▸ **Action item**: Reproduce the entries shown below only from the line with "with riboflavin to effectively support energy" down to the line with "3 years old.", keeping both end lines and copying each one exactly.

Top of Extracted data

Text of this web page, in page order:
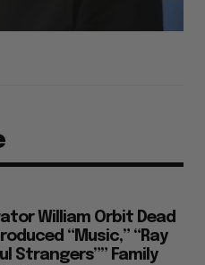
William Orbit Dead
“Music,” “Ray
Strangers”” Family
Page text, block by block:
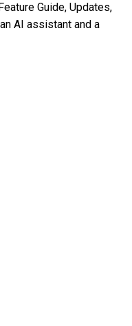
Guide, Updates,
AI assistant and a
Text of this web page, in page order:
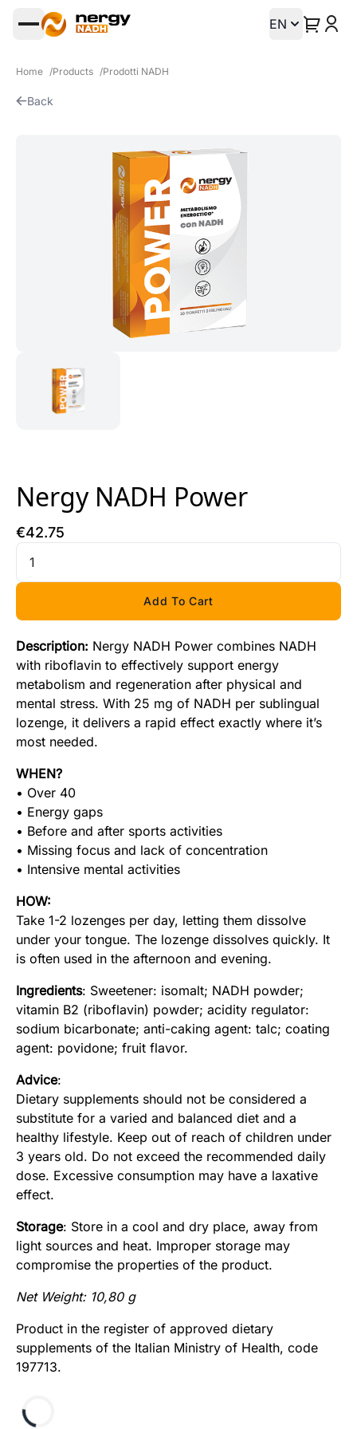
Open main menu
EN
Home /Products /Prodotti NADH
Back
Nergy NADH Power
€42.75
Add To Cart
Description: Nergy NADH Power combines NADH
with riboflavin to effectively support energy
metabolism and regeneration after physical and
mental stress. With 25 mg of NADH per sublingual
lozenge, it delivers a rapid effect exactly where it’s
most needed.
WHEN?
• Over 40
• Energy gaps
• Before and after sports activities
• Missing focus and lack of concentration
• Intensive mental activities
HOW:
Take 1-2 lozenges per day, letting them dissolve
under your tongue. The lozenge dissolves quickly. It
is often used in the afternoon and evening.
Ingredients: Sweetener: isomalt; NADH powder;
vitamin B2 (riboflavin) powder; acidity regulator:
sodium bicarbonate; anti-caking agent: talc; coating
agent: povidone; fruit flavor.
Advice:
Dietary supplements should not be considered a
substitute for a varied and balanced diet and a
healthy lifestyle. Keep out of reach of children under
3 years old. Do not exceed the recommended daily
dose. Excessive consumption may have a laxative
effect.
Storage: Store in a cool and dry place, away from
light sources and heat. Improper storage may
compromise the properties of the product.
Net Weight: 10,80 g
Product in the register of approved dietary
supplements of the Italian Ministry of Health, code
197713.
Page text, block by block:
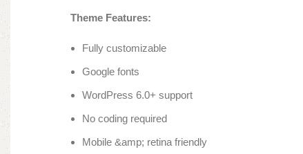
Theme Features:
Fully customizable
Google fonts
WordPress 6.0+ support
No coding required
Mobile &amp; retina friendly

Bottom of Extracted data

▸ **Written solution**:
with riboflavin to effectively support energy
metabolism and regeneration after physical and
mental stress. With 25 mg of NADH per sublingual
lozenge, it delivers a rapid effect exactly where it’s
most needed.
WHEN?
• Over 40
• Energy gaps
• Before and after sports activities
• Missing focus and lack of concentration
• Intensive mental activities
HOW:
Take 1-2 lozenges per day, letting them dissolve
under your tongue. The lozenge dissolves quickly. It
is often used in the afternoon and evening.
Ingredients: Sweetener: isomalt; NADH powder;
vitamin B2 (riboflavin) powder; acidity regulator:
sodium bicarbonate; anti-caking agent: talc; coating
agent: povidone; fruit flavor.
Advice:
Dietary supplements should not be considered a
substitute for a varied and balanced diet and a
healthy lifestyle. Keep out of reach of children under
3 years old. Do not exceed the recommended daily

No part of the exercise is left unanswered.